START DATA PROVIDED

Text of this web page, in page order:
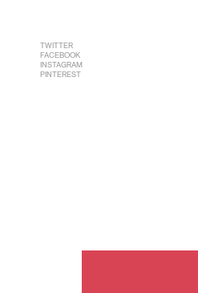
TWITTER
FACEBOOK
INSTAGRAM
PINTEREST
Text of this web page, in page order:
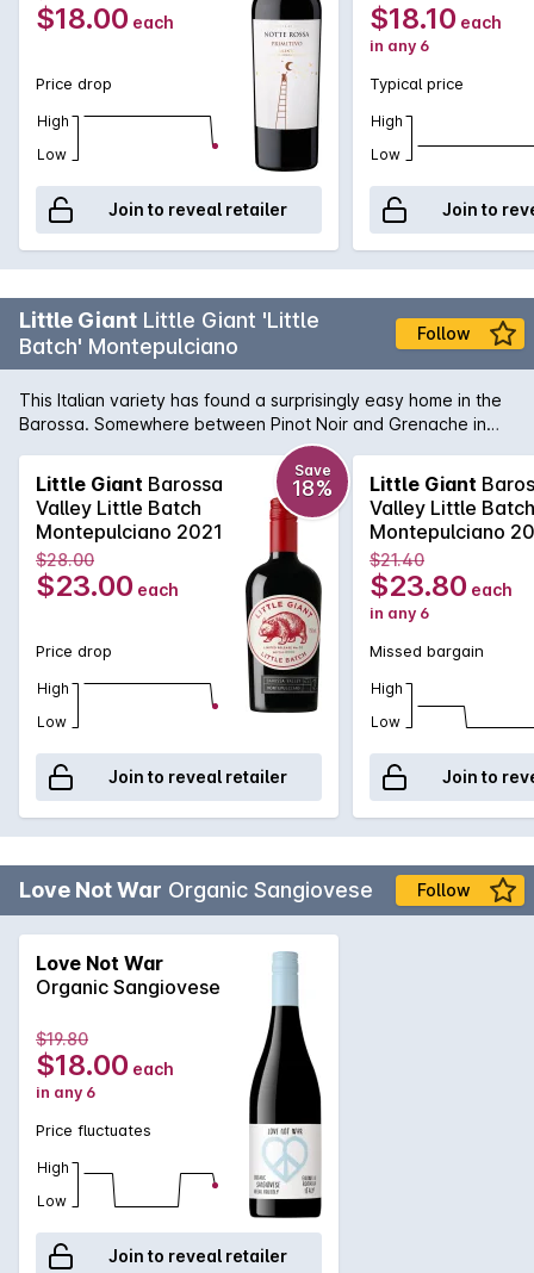
$18.00 each
Price drop
High
Low
Join to reveal retailer
$18.10 each
in any 6
Typical price
High
Low
Join to
Little Giant Little Giant 'Little
Batch' Montepulciano
Follow
This Italian variety has found a surprisingly easy home in the
Barossa. Somewhere between Pinot Noir and Grenache in
style, Montepulciano is a medium bodied style. Wonderfully
aromatic, fresh, and flavoursome this wine is full of red berry
fruit, spice, and as light savouriness. It finishes soft and long
with fresh acidity. Perfect with home-made Pizza.
Little Giant Barossa
Valley Little Batch
Montepulciano 2021
Save
18%
$28.00
$23.00 each
Price drop
High
Low
Join to reveal retailer
Little Giant
Valley Little Batch
Montepulciano
$21.40
$23.80 each
in any 6
Missed bargain
High
Low
Join to
Love Not War Organic Sangiovese Follow
Love Not War
Organic Sangiovese
$19.80
$18.00 each
in any 6
Price fluctuates
High
Low
Join to reveal retailer
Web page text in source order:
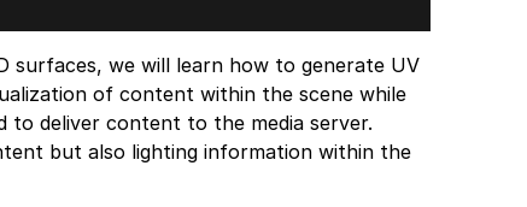
surfaces, we will learn how to generate UV
of content within the scene while
to deliver content to the media server.
but also lighting information within the
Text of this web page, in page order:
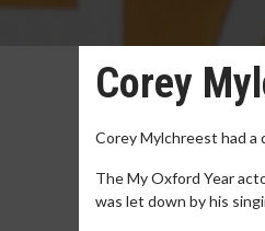
Corey
Corey Mylchreest had a
The My Oxford Year
was let down by his
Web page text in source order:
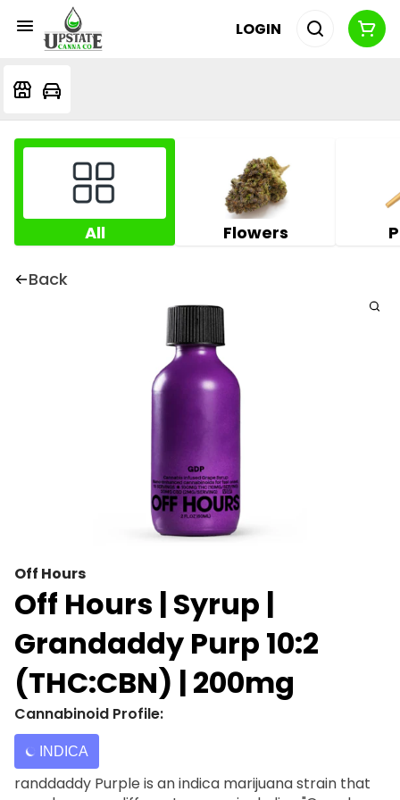
LOGIN
All Flowers
Back
Off Hours
Off Hours | Syrup |
Grandaddy Purp 10:2
(THC:CBN) | 200mg
Cannabinoid Profile:
INDICA
randdaddy Purple is an indica marijuana strain that
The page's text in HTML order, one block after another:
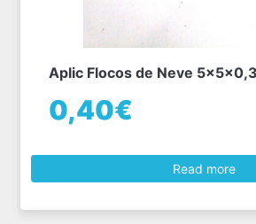
Aplic Flocos de Neve
0,40€
Read more
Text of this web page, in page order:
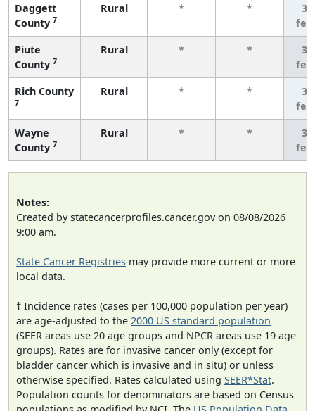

END DATA PROVIDED

TRY IT: Everything in the records above is to be copied exactly, except the pictures.

EXERCISE SOLUTION:
Text of this web page, in page order:
TWITTER
FACEBOOK
INSTAGRAM
PINTEREST
Text of this web page, in page order:
$18.00 each
Price drop
High
Low
Join to reveal retailer
$18.10 each
in any 6
Typical price
High
Low
Join to
Little Giant Little Giant 'Little
Batch' Montepulciano
Follow
This Italian variety has found a surprisingly easy home in the
Barossa. Somewhere between Pinot Noir and Grenache in
style, Montepulciano is a medium bodied style. Wonderfully
aromatic, fresh, and flavoursome this wine is full of red berry
fruit, spice, and as light savouriness. It finishes soft and long
with fresh acidity. Perfect with home-made Pizza.
Little Giant Barossa
Valley Little Batch
Montepulciano 2021
Save
18%
$28.00
$23.00 each
Price drop
High
Low
Join to reveal retailer
Little Giant
Valley Little Batch
Montepulciano
$21.40
$23.80 each
in any 6
Missed bargain
High
Low
Join to
Love Not War Organic Sangiovese Follow
Love Not War
Organic Sangiovese
$19.80
$18.00 each
in any 6
Price fluctuates
High
Low
Join to reveal retailer
Web page text in source order:
surfaces, we will learn how to generate UV
of content within the scene while
to deliver content to the media server.
but also lighting information within the
Text of this web page, in page order:
Corey
Corey Mylchreest had a
The My Oxford Year
was let down by his
Web page text in source order:
LOGIN
All Flowers
Back
Off Hours
Off Hours | Syrup |
Grandaddy Purp 10:2
(THC:CBN) | 200mg
Cannabinoid Profile:
INDICA
randdaddy Purple is an indica marijuana strain that
The page's text in HTML order, one block after another:
Aplic Flocos de Neve
0,40€
Read more
Text of this web page, in page order:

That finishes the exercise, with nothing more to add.